After removing the membrane and rubbing the rib with her homemade rub she laid one slab meat side down on the counter top, then she laid another slab on top of the first one meat side up. She then took some kitchen string and tied the slabs together in 4-5 places along the ribs. She did the other 2 slabs the same way and on the smoker they went for 2 hours. She removed them, cut the strings and finished them in the oven.

I thought that was a great idea and got me wondering if any of the Brethren have heard of this or have done it? When I try it I will pass on the oven part though.
 
I've read about that, have not tried it, looks like an easier way would be to use a rib rack and do the entire cook in the kettle.
 
That was on "Cooks' Country" or "America's Test Kitchen", which are hard to tell apart except for the setting. They're known for doing things differently, if not necessarily better.
 
I use my rib racks now, but some years ago when I was doing ribs on a gas grill I saw a method in Southern Living magazine. They suggested laying 3 racks all on top of each other and rotating down one place every hour. It worked OK for me. They would actually baste each other from top down. I may try it again to just see how it comes out. I really don't think you can screw ribs up to where they won't be eaten.
 
That will work also, she never said why she tied the slabs together, I don't see the need to.
Here is the tip.
ribbundle_zps8bc8abcd.gif

They do their cooking on a kettle, and you can fit twice as many racks in the same space this way.
 
That rolling idea looks strange but probably effective, I'm gonna try it!!
 
I have cooked ribs rolled up before, can't remember where I learned about it though. Maybe Paul Kirks video.
 
I am just looking to get a bigger pit so I don't have to worry about stacking or rolling. Some day...
 
If you have some sorry ribs that are really thin this can be a nice way to keep the ends from getting done too early. Just lay the thick end on the thin end of the other ribs.

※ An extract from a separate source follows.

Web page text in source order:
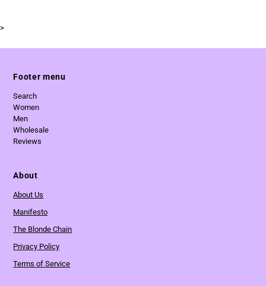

Otherwise rolling or racking os the way to go for me.
 
did 4 racks at a time on a 22.5 kettle with the hovergrill (picture shows 3, but another fits on the bottom). There certainly are lots of ways to load up the kettle with ribs, but that is my personal preference as they cook quite evenly. 2nd choice would be a rib rack... Have never looked at trying to fit more than 4 as I would run another kettle if more are needed. Great suggestions in this post!!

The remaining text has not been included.